## The problem:
Would you please copy every line below that includes the string "sich"?

## Materials provided:

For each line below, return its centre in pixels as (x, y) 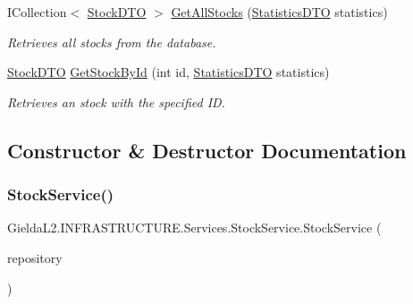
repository (35, 257)
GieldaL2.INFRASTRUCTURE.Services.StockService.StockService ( (194, 228)
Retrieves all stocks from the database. (112, 42)
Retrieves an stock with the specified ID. (116, 101)
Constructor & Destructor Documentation (207, 150)
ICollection (37, 12)
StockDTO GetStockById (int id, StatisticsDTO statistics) (169, 72)
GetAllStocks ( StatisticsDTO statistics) (279, 12)
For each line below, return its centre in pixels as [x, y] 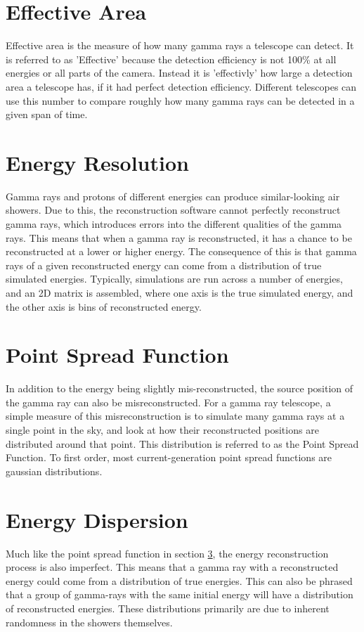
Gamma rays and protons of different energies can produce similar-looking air [173, 196]
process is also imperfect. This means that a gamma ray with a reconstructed [172, 567]
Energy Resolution [97, 162]
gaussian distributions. [54, 471]
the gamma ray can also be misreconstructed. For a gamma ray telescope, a [168, 402]
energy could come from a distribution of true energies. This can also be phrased [179, 580]
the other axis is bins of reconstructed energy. [104, 306]
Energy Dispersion [97, 519]
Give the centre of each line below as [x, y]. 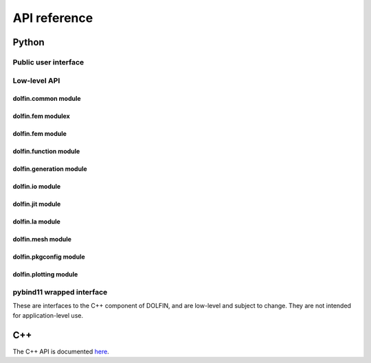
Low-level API [36, 80]
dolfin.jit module [37, 204]
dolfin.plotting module [45, 274]
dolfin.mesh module [42, 239]
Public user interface [48, 62]
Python [29, 42]
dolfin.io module [37, 187]
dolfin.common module [47, 99]
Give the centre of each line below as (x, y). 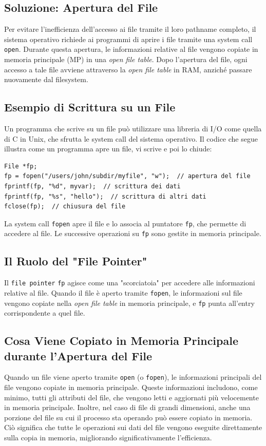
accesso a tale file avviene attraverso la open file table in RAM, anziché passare (128, 69)
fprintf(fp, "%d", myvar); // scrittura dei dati (92, 186)
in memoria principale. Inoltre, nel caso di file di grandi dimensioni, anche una (127, 407)
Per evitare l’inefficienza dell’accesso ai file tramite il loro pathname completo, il (130, 29)
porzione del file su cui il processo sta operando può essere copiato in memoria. (128, 417)
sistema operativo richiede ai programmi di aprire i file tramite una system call (128, 39)
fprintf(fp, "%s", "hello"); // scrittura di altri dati (105, 196)
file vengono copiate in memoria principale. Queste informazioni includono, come (131, 387)
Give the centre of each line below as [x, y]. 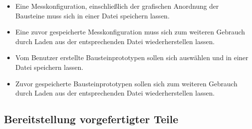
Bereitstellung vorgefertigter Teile [91, 119]
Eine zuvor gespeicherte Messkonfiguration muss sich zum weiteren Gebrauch [130, 32]
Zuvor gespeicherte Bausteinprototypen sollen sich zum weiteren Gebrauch [126, 83]
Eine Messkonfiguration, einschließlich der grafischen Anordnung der [117, 6]
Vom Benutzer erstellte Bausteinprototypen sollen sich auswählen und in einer [132, 57]
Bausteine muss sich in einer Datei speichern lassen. [92, 15]
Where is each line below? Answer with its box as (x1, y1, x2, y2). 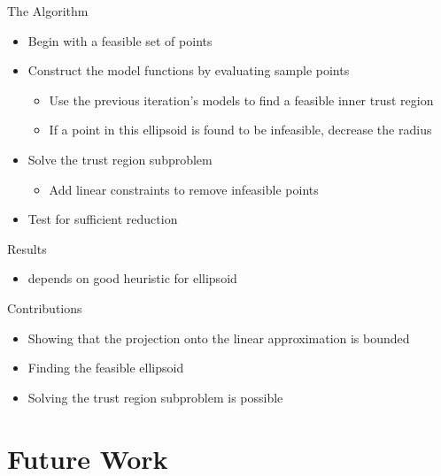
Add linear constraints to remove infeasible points (49, 180, 319, 198)
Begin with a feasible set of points (27, 31, 213, 50)
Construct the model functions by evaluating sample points (27, 61, 350, 80)
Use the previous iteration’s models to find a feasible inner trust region (49, 90, 434, 109)
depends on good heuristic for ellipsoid (27, 269, 237, 288)
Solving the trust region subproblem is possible (27, 388, 283, 406)
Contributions (7, 298, 82, 317)
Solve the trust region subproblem (27, 150, 213, 168)
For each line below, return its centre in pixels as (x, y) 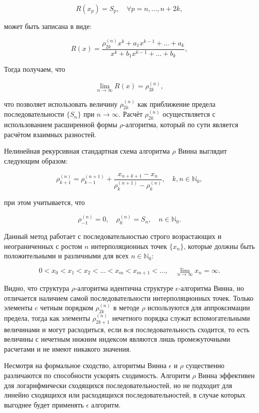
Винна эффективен (226, 375)
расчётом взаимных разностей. (50, 134)
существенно (205, 365)
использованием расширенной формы (61, 124)
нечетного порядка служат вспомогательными (181, 317)
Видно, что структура (37, 288)
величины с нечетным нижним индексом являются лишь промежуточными (117, 339)
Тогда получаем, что (35, 69)
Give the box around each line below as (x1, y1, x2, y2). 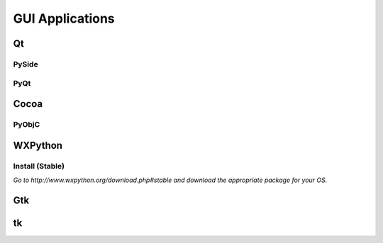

## Final answer:
Eine zuvor gespeicherte Messkonfiguration muss sich zum weiteren Gebrauch [130, 32]
Zuvor gespeicherte Bausteinprototypen sollen sich zum weiteren Gebrauch [126, 83]
Vom Benutzer erstellte Bausteinprototypen sollen sich auswählen und in einer [132, 57]
Bausteine muss sich in einer Datei speichern lassen. [92, 15]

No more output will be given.